MATERIAL FOR THE TASK.
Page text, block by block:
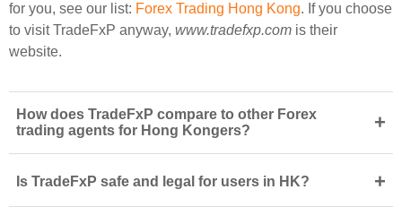
for you, see our list: Forex Trading Hong Kong. If you choose
to visit TradeFxP anyway, www.tradefxp.com is their
website.
How does TradeFxP compare to other Forex
trading agents for Hong Kongers?
+
Is TradeFxP safe and legal for users in HK? +
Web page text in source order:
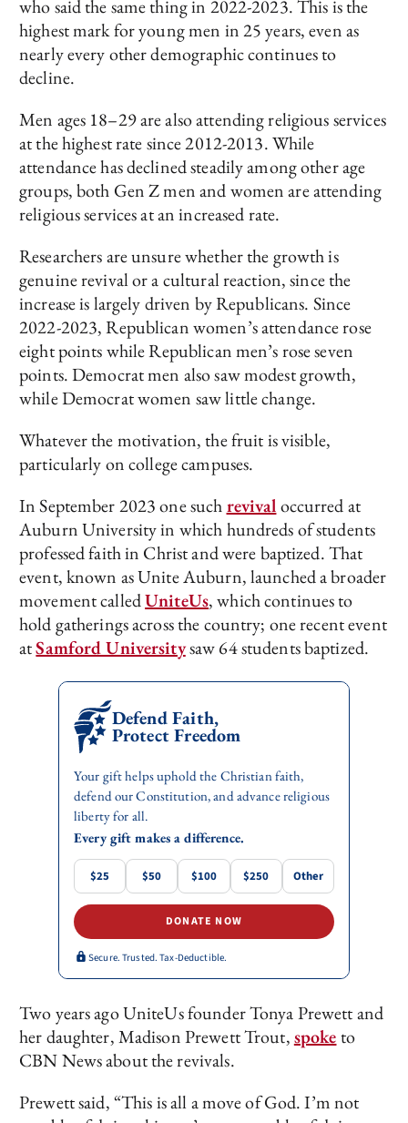
who said the same thing in 2022-2023. This is the
highest mark for young men in 25 years, even as
nearly every other demographic continues to
decline.
Men ages 18–29 are also attending religious services
at the highest rate since 2012-2013. While
attendance has declined steadily among other age
groups, both Gen Z men and women are attending
religious services at an increased rate.
Researchers are unsure whether the growth is
genuine revival or a cultural reaction, since the
increase is largely driven by Republicans. Since
2022-2023, Republican women’s attendance rose
eight points while Republican men’s rose seven
points. Democrat men also saw modest growth,
while Democrat women saw little change.
Whatever the motivation, the fruit is visible,
particularly on college campuses.
In September 2023 one suchrevivaloccurred at
Auburn University in which hundreds of students
professed faith in Christ and were baptized. That
event, known as Unite Auburn, launched a broader
movement calledUniteUs, which continues to
hold gatherings across the country; one recent event
atSamford Universitysaw 64 students baptized.
Defend Faith,
Protect Freedom
Your gift helps uphold the Christian faith,
defend our Constitution, and advance religious
liberty for all.
Every gift makes a difference.
$25 $50 $100 $250 Other
DONATE NOW
Secure. Trusted. Tax-Deductible.
Two years ago UniteUs founder Tonya Prewett and
her daughter, Madison Prewett Trout,spoketo
CBN News about the revivals.
Prewett said, “This is all a move of God. I’m not
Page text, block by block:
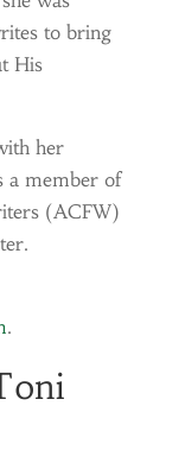
to bring
His
her
a member of
(ACFW)
.
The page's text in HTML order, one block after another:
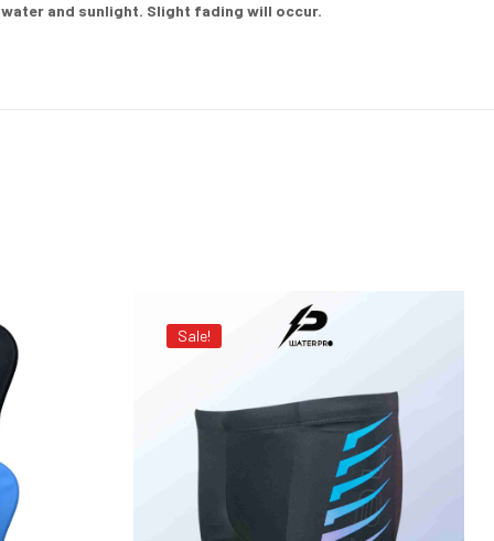
and sunlight. Slight fading will occur.
Sale!
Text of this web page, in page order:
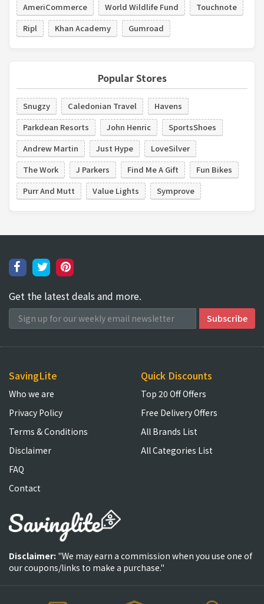
AmeriCommerce
World Wildlife Fund
Touchnote
Ripl
Khan Academy Gumroad
Popular Stores
Snugzy Caledonian Travel
Havens
Parkdean Resorts
John Henric
SportsShoes
Andrew Martin
Just Hype
LoveSilver
The Work
J Parkers Find Me A Gift
Fun Bikes
Purr And Mutt
Value Lights Symprove
Get the latest deals and more.
SavingLite
Who we are
Privacy Policy
Terms & Conditions
Disclaimer
FAQ
Contact
Quick Discounts
Top 20 Off Offers
Free Delivery Offers
All Brands List
All Categories List
Disclaimer: "We may earn a commission when you use one of
our coupons/links to make a purchase."
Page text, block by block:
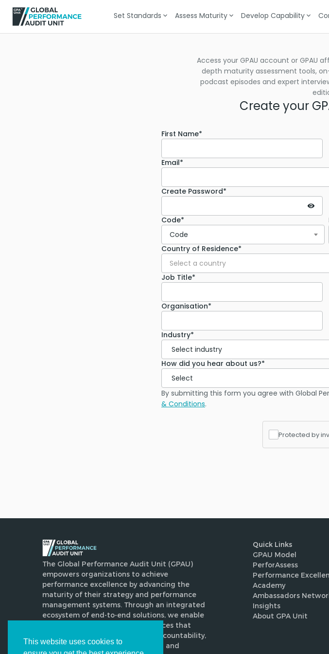
This website uses cookies to
Set Standards Assess Maturity Develop Capability
Access your GPAU account or GPAU
depth maturity assessment tools,
podcast episodes and expert
Create your
First Name*
Email*
Create Password*
Code*
Code
Country of Residence*
Select a country
Job Title*
Organisation*
Industry*
How did you hear about us?*
By submitting this form you agree with Global
& Conditions.
Protected by
The Global Performance Audit Unit (GPAU)
empowers organizations to achieve
performance excellence by advancing the
maturity of their strategy and performance
management systems. Through an integrated
ecosystem of end-to-end solutions, we enable
disciplined, evidence-based practices that
enhance execution, strengthen accountability,
drive transformative improvement and
Quick Links
GPAU Model
PerforAssess
Performance
Academy
Ambassadors
Insights
About GPA Unit
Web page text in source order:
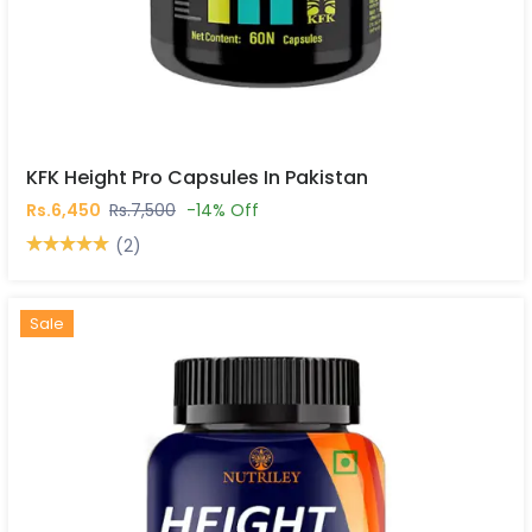
KFK Height Pro Capsules In Pakistan
Rs.6,450 Rs.7,500 -14% Off
(2)
Hot
New
Sale
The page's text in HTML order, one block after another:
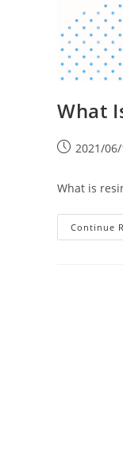
What
2021/06/
What is
Continue
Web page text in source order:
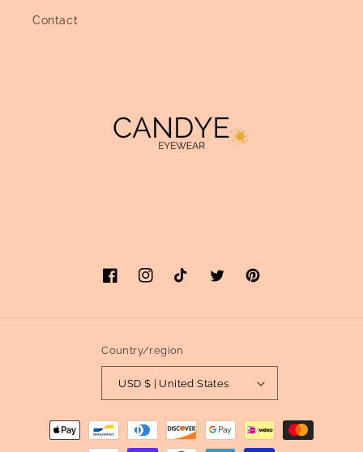
Contact
FacebookInstagramTikTok TwitterPinterest
Country/region
USD $ | United States
Payment
methods
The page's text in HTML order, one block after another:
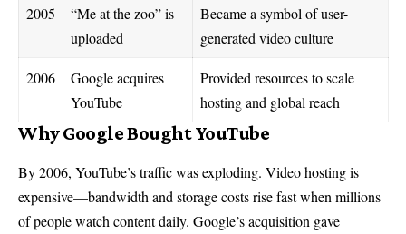
2005
“Me at the zoo” is
uploaded
Became a symbol of user-
generated video culture
2006
Google acquires
YouTube
Provided resources to scale
hosting and global reach
Why Google Bought YouTube
By 2006, YouTube’s traffic was exploding. Video hosting is
expensive—bandwidth and storage costs rise fast when millions
of people watch content daily. Google’s acquisition gave
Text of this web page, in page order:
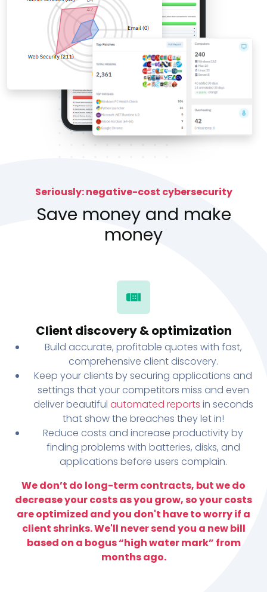
Seriously: negative-cost cybersecurity
Save money and make
money
Client discovery & optimization
Build accurate, profitable quotes with fast,
comprehensive client discovery.
Keep your clients by securing applications and
settings that your competitors miss and even
deliver beautiful automated reports in seconds
that show the breaches they let in!
Reduce costs and increase productivity by
finding problems with batteries, disks, and
applications before users complain.
We don’t do long-term contracts, but we do
decrease your costs as you grow, so your costs
are optimized and you don't have to worry if a
client shrinks. We'll never send you a new bill
based on a bogus “high water mark” from
months ago.
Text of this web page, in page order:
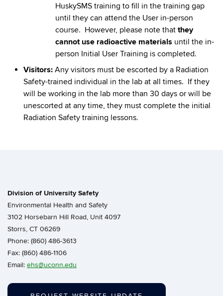
HuskySMS training to fill in the training gap
until they can attend the User in-person
course. However, please note that they
cannot use radioactive materials until the in-
person Initial User Training is completed.
Visitors: Any visitors must be escorted by a Radiation
Safety-trained individual in the lab at all times. If they
will be working in the lab more than 30 days or will be
unescorted at any time, they must complete the initial
Radiation Safety training lessons.
Division of University Safety
Environmental Health and Safety
3102 Horsebarn Hill Road, Unit 4097
Storrs, CT 06269
Phone: (860) 486-3613
Fax: (860) 486-1106
Email: ehs@uconn.edu
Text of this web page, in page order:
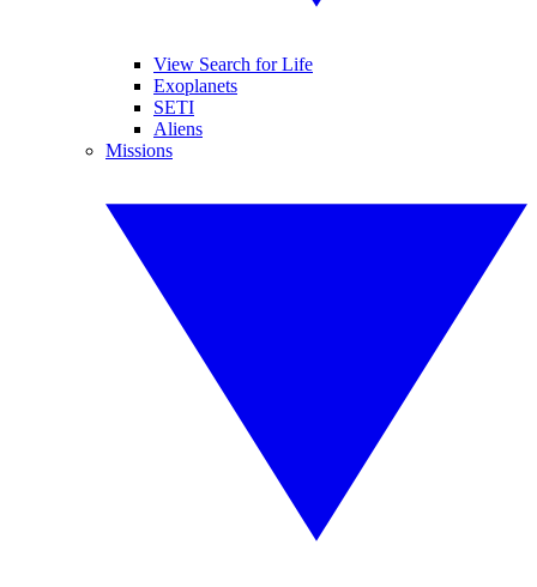
View Search for Life
Exoplanets
SETI
Aliens
Missions

WORK REQUEST.
Take the lines above from the one containing "Set Standards Assess" down to the one containing "performance excellence by advancing the", and transcribe them exactly, both ends included.

RESPONSE FOR THIS EXERCISE.
Set Standards Assess Maturity Develop Capability
Access your GPAU account or GPAU
depth maturity assessment tools,
podcast episodes and expert
Create your
First Name*
Email*
Create Password*
Code*
Code
Country of Residence*
Select a country
Job Title*
Organisation*
Industry*
How did you hear about us?*
By submitting this form you agree with Global
& Conditions.
Protected by
The Global Performance Audit Unit (GPAU)
empowers organizations to achieve
performance excellence by advancing the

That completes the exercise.